Violating the normality assumption may be the lesser of two evils

. 2021 May 7;53(6):2576–2590. doi: 10.3758/s13428-021-01587-5

Box 1 Examples of specialized techniques that may result in a high rate of false-positive findings due to unrecognized problems of pseudoreplication

(A) Many researchers, being concerned about fitting an “inappropriate” Gaussian model, hold the believe that binomial data always requires modelling a binomial error structure, and that count data mandates modeling a Poisson-like process. Yet, what they consider to be “more appropriate for the data at hand” may often fail to acknowledge the non-independence of events in count data (Forstmeier et al., 2017; Harrison, 2014, 2015; Ives, 2015). For instance, in a study of butterflies choosing between two species of host plants for egg laying, an individual butterfly may first sit down on species A and deposit a clutch of 50 eggs, followed by a second landing on species B where another 50 eggs are laid. If we characterize the host preference for species A of this individual by the total number of eggs deposited (p(A) = 0.5, N = 100) we obtain a highly anticonservative estimate of uncertainty (95% CI for p(A): 0.398–0.602), while if we base our preference estimate on the number of landings (p(A) = 0.5, N = 2) we obtain a much more appropriate confidence interval (95% CI for p(A): 0.013–0.987). Even some methodological “how-to” guides (e.g., Fordyce et al., 2011; Harrison et al., 2018; Ramsey & Schafer, 2013) forgot to clearly explain that it is absolutely essential to model the non-independence of events via random effects or overdispersion parameters (Harrison, 2014, 2015; Ives, 2015; Zuur et al., 2009). Unfortunately, non-Gaussian models with multiple random effects often fail to reach model convergence (e.g., Brooks et al., 2017), which often lets researchers settle for a model that ignores non-independence and yields estimates with inappropriately high confidence and statistical significance (Arnqvist, 2020; Barr et al., 2013; Forstmeier et al., 2017)

(B) When observational data do not comply with any distributional assumption, randomization techniques like bootstrapping seem to offer an ideal solution for working out the rate at which a certain estimate arises by chance alone (Good, 2005).

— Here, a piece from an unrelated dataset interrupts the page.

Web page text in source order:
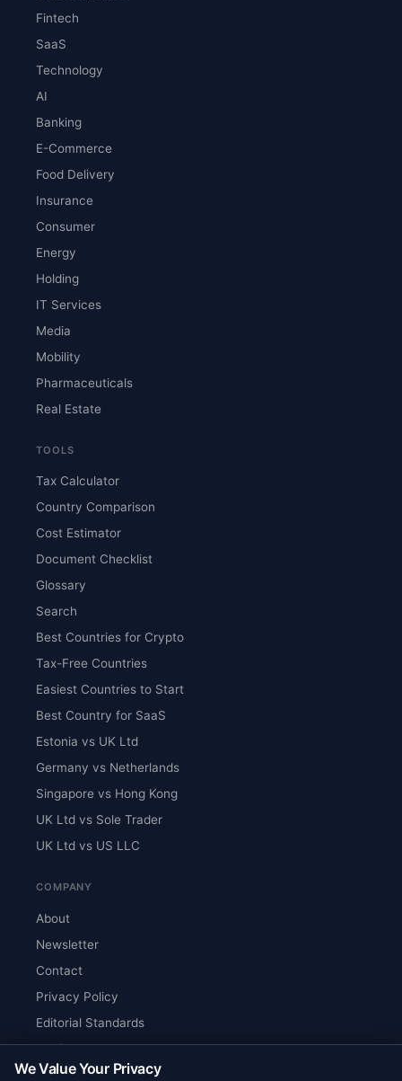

However, such resampling can also be risky in terms of producing false-positive findings if the data is structured (temporal autocorrelation, random effects; e.g., Ihle et al., 2019) and if this structure is not accounted for in the resampling regime (blockwise bootstrap; e.g., Önöz & Bayazit, 2012). Specifically, there is the risk that non-independence introduces a strong pattern in the observed data, but, in the simulated data, comparably strong patterns do not emerge because the confounding non-independencies were broken up (Ihle et al., 2019). We argue that pseudoreplication is a well-known problem that has been solved reasonably well within the framework of mixed models, and the consideration or neglect of essential random effects can be readily judged from tables that present the model output. In contrast, the issue of pseudoreplication is more easily overlooked in studies that implement randomization tests, where the credibility of findings hinges on details of the resampling procedure that are not understood by the majority of readers. One possible way of validating a randomization procedure, may be to repeat an experiment several times, and to combine all the obtained effect estimates with their SEs in a formal meta-analysis. If the meta-analysis indicates that there is substantial heterogeneity in effect sizes (I² > 0), then the SEs obtained from randomizations were apparently too small (anticonservative), hence not allowing to draw general conclusions that would also hold up in independent repetitions of the experiment. Unfortunately, such validations on real data are not so often carried out when a new randomization approach is being introduced, and this shortcoming may imply that numerous empirical studies publish significant findings (due to a high type I error rate) before the methodological glitch gets discovered.